So your measurements are based on the head lump....not the actual width of the fish. Ok, that works...but I still dont see that head getting 9" wide if the face is only 4".

BTW...that is a disgusting looking fish imo...I know you like them, and that is cool, we each like different things..but that thing is a monstrosity, imo.


----------



## Grosse Gurke (Jan 3, 2003)

Kreth 10RBP said:


> your rhom is 3'' wide at the biggest largest intersection? thats intense sh*t... there's alot of meat on that Rhom


3" is a conservative estimate of his width, I would guess he is closer to 4" at is thickest point.


----------



## Poseidon X (Jan 31, 2003)

i would say that one at the widest point of the head it is 6-7".. remember the fish is 15" without the tail included.

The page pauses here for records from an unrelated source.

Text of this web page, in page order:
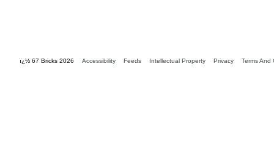
ï¿½ 67 Bricks 2026 Accessibility Feeds Intellectual Property Privacy Terms And
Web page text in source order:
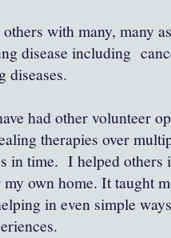
with many, many
disease including
diseases.
had other volunteer
therapies over
in time. I helped
own home. It taught
in even simple
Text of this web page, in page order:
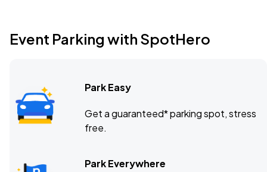
Event Parking with SpotHero
Park Easy
Get a guaranteed* parking spot, stress
free.
Park Everywhere
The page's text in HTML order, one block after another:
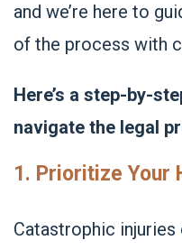
and we’re here to
of the process with
Here’s a step-by-
navigate the legal
1. Prioritize Your
Catastrophic injuries
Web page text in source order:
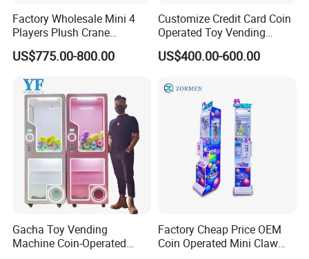
Our Exhibition
Factory Wholesale Mini 4
Players Plush Crane
Machines Coin-Operated
Claw Machine
US$775.00-800.00
Customize Credit Card Coin
Operated Toy Vending
Arcade Claw Crane Machine
US$400.00-600.00
Gacha Toy Vending
Machine Coin-Operated
Factory Cheap Price OEM
Coin Operated Mini Claw
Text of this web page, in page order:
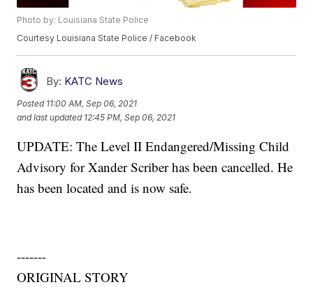
Photo by: Louisiana State Police
Courtesy Louisiana State Police / Facebook
By: KATC News
Posted 11:00 AM, Sep 06, 2021
and last updated 12:45 PM, Sep 06, 2021
UPDATE: The Level II Endangered/Missing Child
Advisory for Xander Scriber has been cancelled. He
has been located and is now safe.
-------
ORIGINAL STORY
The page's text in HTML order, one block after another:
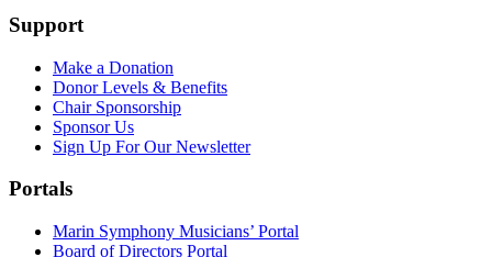
Support
Make a Donation
Donor Levels & Benefits
Chair Sponsorship
Sponsor Us
Sign Up For Our Newsletter
Portals
Marin Symphony Musicians’ Portal
Board of Directors Portal
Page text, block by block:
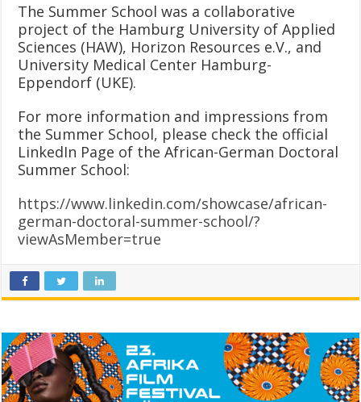
The Summer School was a collaborative
project of the Hamburg University of Applied
Sciences (HAW), Horizon Resources e.V., and
University Medical Center Hamburg-
Eppendorf (UKE).
For more information and impressions from
the Summer School, please check the official
LinkedIn Page of the African-German Doctoral
Summer School:
https://www.linkedin.com/showcase/african-
german-doctoral-summer-school/?
viewAsMember=true
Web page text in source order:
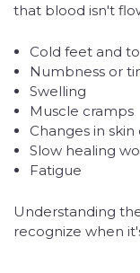
that blood isn't
Cold feet and
Numbness or
Swelling
Muscle cramps
Changes in
Slow healing
Fatigue
Understanding
recognize when
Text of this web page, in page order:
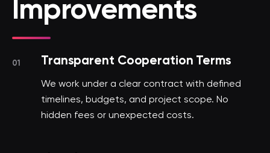
Improvements
01 Transparent Cooperation Terms
We work under a clear contract with defined
timelines, budgets, and project scope. No
hidden fees or unexpected costs.
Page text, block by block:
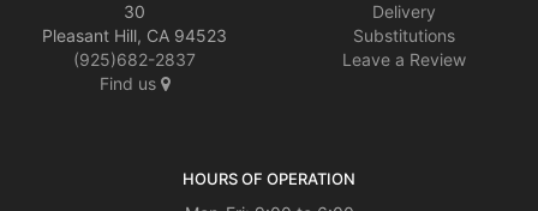
30
Pleasant Hill, CA 94523
(925)682-2837
Find us
Delivery
Substitutions
Leave a Review
HOURS OF OPERATION
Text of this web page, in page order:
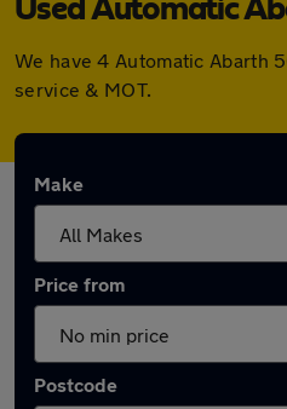
Used Automatic
We have 4 Automatic Abarth
service & MOT.
Make
Price from
Postcode
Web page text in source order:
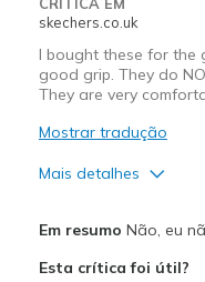
skechers.co.uk
I bought these for the
good grip. They do
They are very
Mostrar tradução
Mais detalhes
Em resumo Não, eu
Esta crítica foi útil?
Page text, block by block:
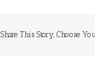
Share This Story, Choose
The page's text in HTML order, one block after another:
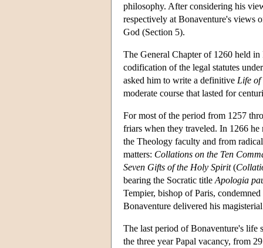
philosophy. After considering his
respectively at Bonaventure's views
God (Section 5).
The General Chapter of 1260 held
codification of the legal statutes
asked him to write a definitive Life of
moderate course that lasted for
For most of the period from 1257
friars when they traveled. In 1266
the Theology faculty and from
matters: Collations on the Ten
Seven Gifts of the Holy Spirit(
bearing the Socratic title Apologia
Tempier, bishop of Paris,
Bonaventure delivered his
The last period of Bonaventure's life
the three year Papal vacancy, from

The profile on it is taller then a human head and slightly wider at the widest point around the head as well. This is the same of the last aquarama champ... its far from ordinary for sure. and this isnt something that any normal cichlid hobbyist would be keeping :laugh: I would like to keep this one just cause its a complete freak.

I think my favorite piranha would be a massive, scarred up rohm with plenty of battle ones for the same reason. There is a certain craziness that comes with something so unique.

Rohms are a very wide fish, best example is with wayne mahs new pictures. You can see how massive they are, Which also make them very impressive. The downside is you will never be able to grow one that large in the aquarium... while these will grow to this size in just about 1.5 years... the ones in the resorvoirs get larger.


----------